> _Action item_:
In the listing below, find each line holding "INFO" and copy it.

> _Data extract_:
========================
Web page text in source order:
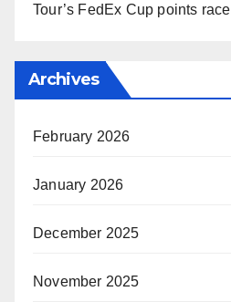
Tour’s FedEx Cup points race
Archives
February 2026
January 2026
December 2025
November 2025
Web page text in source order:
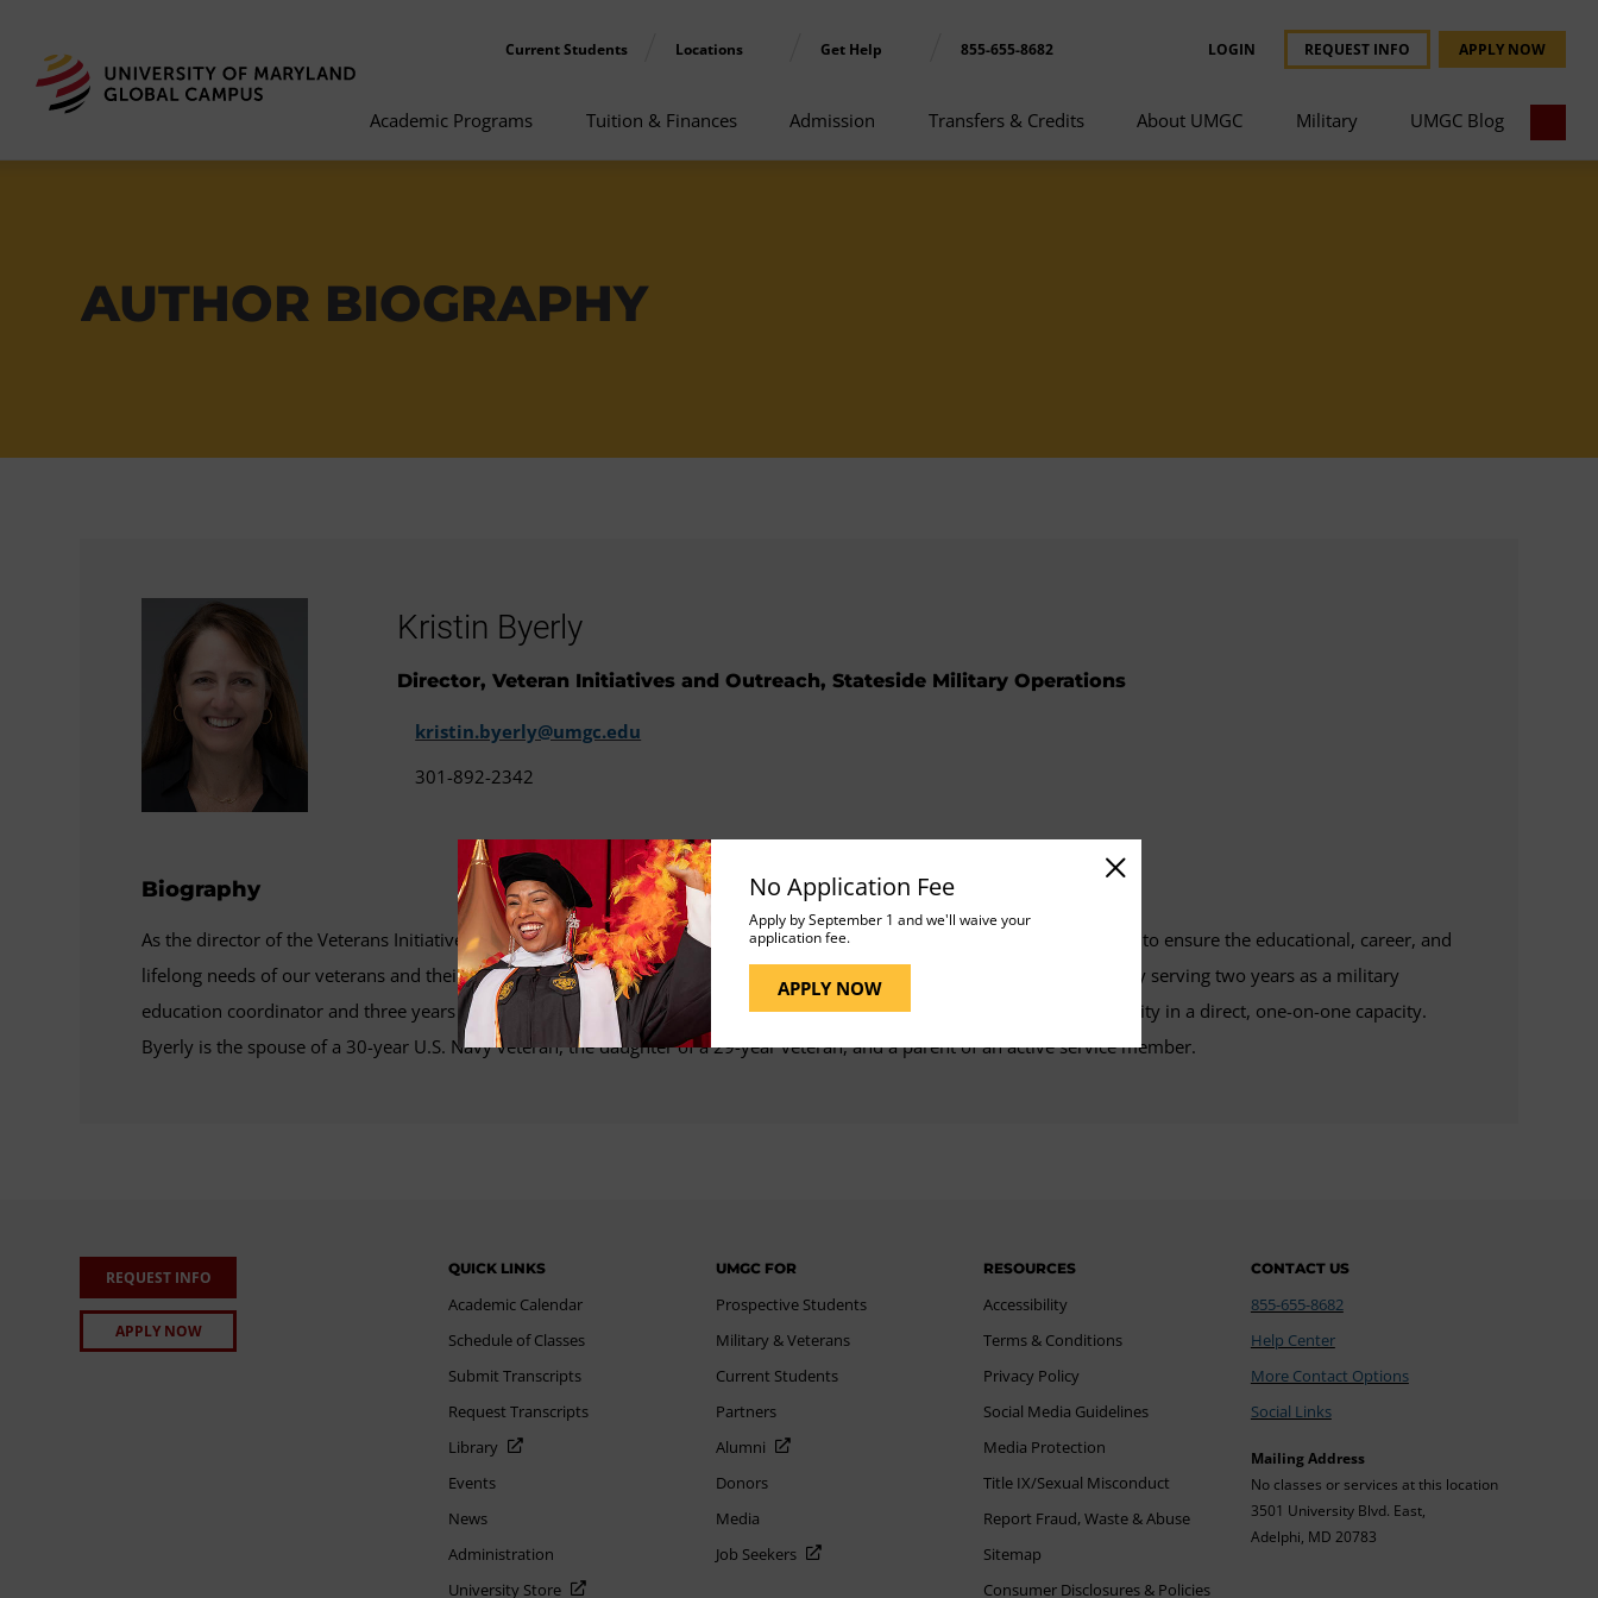
No Application Fee
Apply by September 1 and we'll waive your
application fee.
APPLY NOW
Current Students Locations Get Help 855-655-8682 LOGIN REQUEST INFO APPLY NOW
Academic Programs Tuition & Finances Admission Transfers & Credits About UMGC Military UMGC Blog
AUTHOR BIOGRAPHY
Kristin Byerly
Director, Veteran Initiatives and Outreach, Stateside Military Operations
kristin.byerly@umgc.edu
301-892-2342
Biography
As the director of the Veterans Initiatives and Outreach (VIO) office for Stateside Military Operations, Kristin Byerly's role is to ensure the educational, career, and
lifelong needs of our veterans and their families are addressed. Byerly has been with UMGC since January 2013, previously serving two years as a military
education coordinator and three years as the assistant director in Hampton Roads, Virginia, assisting our veteran community in a direct, one-on-one capacity.
Byerly is the spouse of a 30-year U.S. Navy veteran, the daughter of a 29-year veteran, and a parent of an active service member.
REQUEST INFO
APPLY NOW
QUICK LINKS
Academic Calendar
Schedule of Classes
Submit Transcripts
Request Transcripts
Library
Events
News
Administration
University Store
UMGC FOR
Prospective Students
Military & Veterans
Current Students
Partners
Alumni
Donors
Media
Job Seekers
RESOURCES
Accessibility
Terms & Conditions
Privacy Policy
Social Media Guidelines
Media Protection
Title IX/Sexual Misconduct
Report Fraud, Waste & Abuse
Sitemap
Consumer Disclosures & Policies
CONTACT US
855-655-8682
Help Center
More Contact Options
Social Links
Mailing Address
No classes or services at this location
3501 University Blvd. East,
Adelphi, MD 20783
========================
> _Answer space_:
Current Students Locations Get Help 855-655-8682 LOGIN REQUEST INFO APPLY NOW
REQUEST INFO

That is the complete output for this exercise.